The story of the Kraus Kaplan home begins at the front steps of their house. The 1913 Tudor-style home in Kenwood is situated in lush landscaping, in keeping with the neighborhood’s established homes that exude charm. But look closer. There’s an unexpected exterior detail—a boldly painted teal blue front door.Like any good tale, that surprise detail has a foreshadowing effect and hints at what’s beyond. “The front door is like the beginning of the story,” homeowner Heidi Kraus Kaplan says. “Our house tells a story as you go through it.”Step inside, and sure enough, it unfolds, illustrated room after room by interesting textures and pattern mixing, art collected over time, laid-back furnishings, but most of all, healthy strokes of color. The couple bought the house a few years ago after deciding to move closer to Minneapolis following a stint in the western ’burbs. They fell first for the family-friendly neighborhood, then for the house itself—its beautiful millwork, lots of windows, and rooms they can each make their own. “We love the old bones, and this house had a great layout and tons of natural light,” says Michael Kaplan, a small business owner.
The couple, who has two children, Izzie, 4, and Rocky, 1, wanted to respect the historic architecture but put a younger spin on the interior so it better fit their active—often downright hectic—lifestyle. They worked with interior designers Lisa Peck and Christina Rymer of LiLu Interiors to reimagine their home. But even before creating mood boards or shopping for fabrics, Peck and Rymer talked with the couple to learn more about the family’s lifestyle: How did the home need to function best for its new occupants?
“We really focus on making sure floorplans work for how you intend to live your life,” Peck says. “We think about how you actually envision living and using your space. We want to make sure that all the things you want to do in your home aren’t an afterthought.”
First and foremost, Heidi says, kids needed to be welcome in every room. Rooms also needed to stretch to accommodate professional gatherings and casual entertaining with visiting families. In addition to planning the design of the spaces to meet these needs, Peck and Rymer showed the couple how spaces could flex and rearrange.

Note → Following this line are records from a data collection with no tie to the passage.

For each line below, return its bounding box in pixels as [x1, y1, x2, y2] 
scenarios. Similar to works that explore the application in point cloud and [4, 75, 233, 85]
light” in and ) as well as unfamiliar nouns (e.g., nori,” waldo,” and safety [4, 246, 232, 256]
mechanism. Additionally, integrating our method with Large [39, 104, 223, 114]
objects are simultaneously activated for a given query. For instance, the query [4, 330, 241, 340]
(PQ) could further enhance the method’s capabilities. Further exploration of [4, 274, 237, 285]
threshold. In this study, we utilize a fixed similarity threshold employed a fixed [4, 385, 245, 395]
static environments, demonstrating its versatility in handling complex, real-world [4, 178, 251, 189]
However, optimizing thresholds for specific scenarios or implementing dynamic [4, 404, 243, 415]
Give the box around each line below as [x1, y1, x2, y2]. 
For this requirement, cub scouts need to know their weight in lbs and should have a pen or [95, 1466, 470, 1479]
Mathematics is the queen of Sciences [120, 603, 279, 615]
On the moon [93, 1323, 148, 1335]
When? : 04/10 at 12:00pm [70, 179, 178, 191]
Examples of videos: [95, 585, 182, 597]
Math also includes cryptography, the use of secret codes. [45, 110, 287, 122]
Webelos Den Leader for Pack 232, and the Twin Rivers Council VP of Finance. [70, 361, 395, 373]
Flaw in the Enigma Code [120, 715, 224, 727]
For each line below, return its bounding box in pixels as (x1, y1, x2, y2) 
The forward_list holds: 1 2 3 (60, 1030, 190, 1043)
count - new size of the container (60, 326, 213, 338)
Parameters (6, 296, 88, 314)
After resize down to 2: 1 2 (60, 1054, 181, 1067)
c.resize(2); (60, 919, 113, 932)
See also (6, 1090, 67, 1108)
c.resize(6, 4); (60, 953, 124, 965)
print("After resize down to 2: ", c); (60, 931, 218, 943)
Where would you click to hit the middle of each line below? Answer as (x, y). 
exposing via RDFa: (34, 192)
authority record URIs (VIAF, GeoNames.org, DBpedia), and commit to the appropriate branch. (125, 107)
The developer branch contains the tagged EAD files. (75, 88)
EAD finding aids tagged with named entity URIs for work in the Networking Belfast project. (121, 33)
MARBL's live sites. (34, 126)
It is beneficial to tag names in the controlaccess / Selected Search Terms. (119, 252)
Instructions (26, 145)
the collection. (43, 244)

“Heidi loves having a seat for everybody no matter what the occasion," Rymer says.
That means that the colorful fringed floor cushions in the living room are just as comfy for kids to jump on as they are for guests to pull up near the coffee table for board games. The settee at the dining table seats the couple’s children and their young cousins for leisurely dinners with extended families. And finding a place for Michael’s weekly poker night and Heidi’s getaway office were just as important as choosing new draperies for the living room and paint color for the walls throughout.

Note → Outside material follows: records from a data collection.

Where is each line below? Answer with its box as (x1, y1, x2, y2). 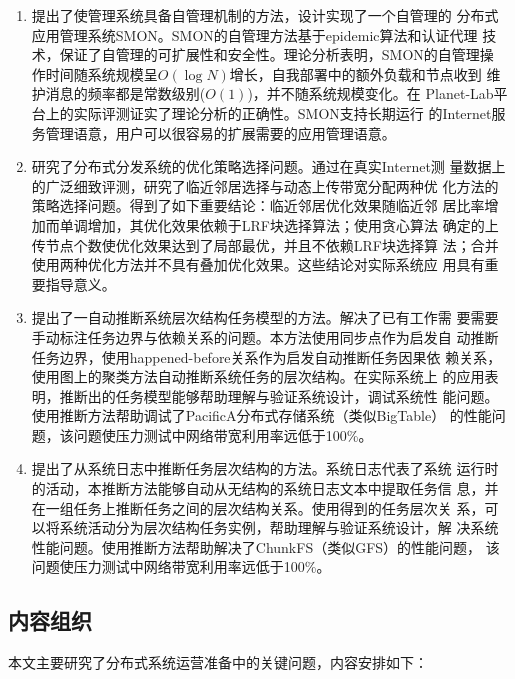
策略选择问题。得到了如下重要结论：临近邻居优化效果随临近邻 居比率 (31, 195, 485, 216)
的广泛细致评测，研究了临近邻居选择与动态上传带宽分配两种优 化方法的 (31, 175, 499, 196)
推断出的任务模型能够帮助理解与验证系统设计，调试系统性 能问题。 (59, 385, 499, 406)
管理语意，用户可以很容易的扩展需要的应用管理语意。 (45, 122, 396, 143)
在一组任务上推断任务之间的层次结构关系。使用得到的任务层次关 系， (31, 497, 485, 518)
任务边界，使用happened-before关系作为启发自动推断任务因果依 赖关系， (31, 346, 502, 367)
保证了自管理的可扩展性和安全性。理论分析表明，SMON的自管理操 (59, 44, 494, 65)
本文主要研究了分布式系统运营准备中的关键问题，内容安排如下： (8, 652, 428, 673)
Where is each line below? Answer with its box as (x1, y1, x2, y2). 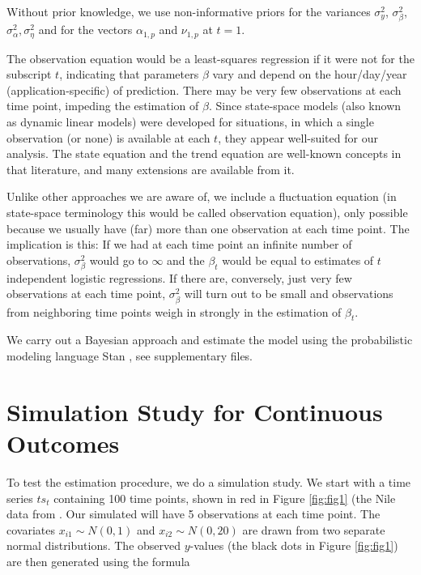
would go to (89, 251, 148, 268)
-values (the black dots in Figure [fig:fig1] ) (189, 537, 398, 554)
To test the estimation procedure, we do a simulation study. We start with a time (6, 473, 411, 490)
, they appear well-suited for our (218, 129, 378, 146)
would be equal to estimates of (222, 251, 374, 268)
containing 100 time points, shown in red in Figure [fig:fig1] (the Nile (53, 489, 396, 506)
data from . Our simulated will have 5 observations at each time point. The (6, 505, 381, 522)
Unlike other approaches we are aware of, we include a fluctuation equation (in (6, 188, 397, 205)

The Kraus Kaplan family’s fun-loving personality and sense of humor were equally important to express in the home’s design. Heidi and Michael’s shared enthusiasm about color guided Peck and Rymer’s plan. Happy hues of teal, green, and lavender brightened up what once was a more formal, even stuffy-looking, interior when the couple first bought the house. “The house had a tired feel and was on the market for a while,” Michael says. “But it had great light and we were able to tone down the formal. The rooms start to feel more intimate once you get color and texture in there.”
Going against the trend of an often-sought-after open floorplan, the Kraus Kaplans appreciated that their house had separate rooms yet still felt contiguous. “We were really excited about having pockets in the house. We all have our own little space,” Heidi says.

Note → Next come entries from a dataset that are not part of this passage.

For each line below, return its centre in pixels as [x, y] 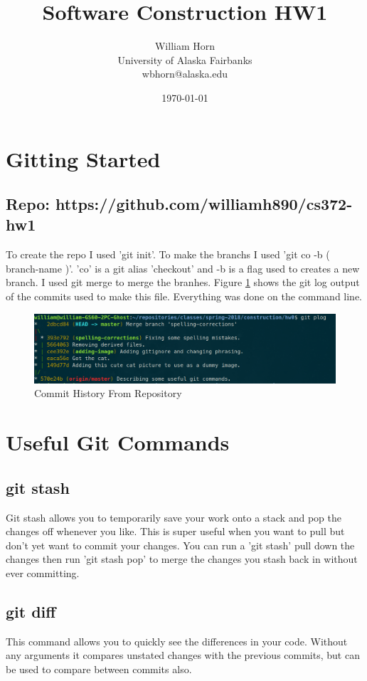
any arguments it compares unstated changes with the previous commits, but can [183, 655]
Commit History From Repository [108, 393]
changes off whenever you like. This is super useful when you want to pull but [175, 531]
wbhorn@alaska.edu [185, 74]
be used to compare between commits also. [99, 669]
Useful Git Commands [118, 442]
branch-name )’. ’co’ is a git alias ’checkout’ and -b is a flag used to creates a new [183, 268]
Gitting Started [83, 158]
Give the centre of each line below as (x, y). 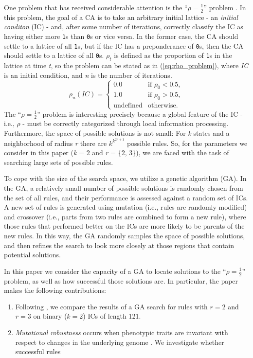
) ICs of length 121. (112, 316)
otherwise (162, 106)
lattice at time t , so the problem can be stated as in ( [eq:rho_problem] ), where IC (126, 65)
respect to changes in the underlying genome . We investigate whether (120, 342)
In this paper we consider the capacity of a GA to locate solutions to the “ (115, 271)
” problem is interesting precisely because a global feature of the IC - (140, 114)
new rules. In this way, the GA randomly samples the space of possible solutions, (125, 235)
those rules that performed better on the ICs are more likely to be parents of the (124, 226)
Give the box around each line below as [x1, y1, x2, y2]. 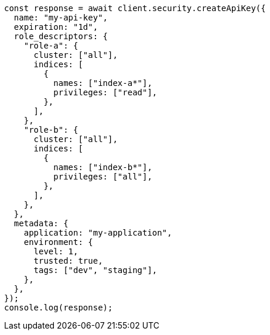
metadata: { [13, 219, 69, 228]
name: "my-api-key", [13, 13, 108, 22]
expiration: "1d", [13, 22, 98, 32]
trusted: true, [33, 256, 103, 265]
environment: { [23, 237, 93, 247]
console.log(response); [4, 303, 113, 312]
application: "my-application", [23, 228, 172, 237]
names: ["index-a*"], [53, 78, 152, 88]
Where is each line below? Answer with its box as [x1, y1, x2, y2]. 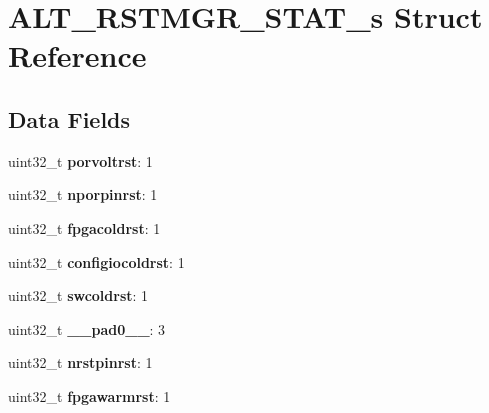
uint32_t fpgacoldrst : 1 [8, 217, 161, 238]
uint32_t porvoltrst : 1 [8, 150, 153, 171]
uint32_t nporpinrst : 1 [8, 184, 158, 205]
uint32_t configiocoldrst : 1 [8, 251, 185, 272]
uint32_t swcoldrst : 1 [8, 285, 149, 306]
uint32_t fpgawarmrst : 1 [8, 385, 171, 406]
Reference [8, 35, 147, 76]
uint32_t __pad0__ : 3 [8, 318, 166, 339]

“Finding an intentional use for every inch of space was a priority,” Peck adds. The sunroom that once housed boxes and used furniture was remade with bright color on the walls and floor. It’s now a favorite room, becoming a fun zone for children’s birthday parties and crafts by day, or a beautiful space to enjoy cocktails with friends by night.
Even a hallway closet that once stored luggage became the children’s Harry Potter nook for a playroom. “Our whole world is our kids,” Michael says, “so having different nooks for them to engage in destructive activity was a big deal.”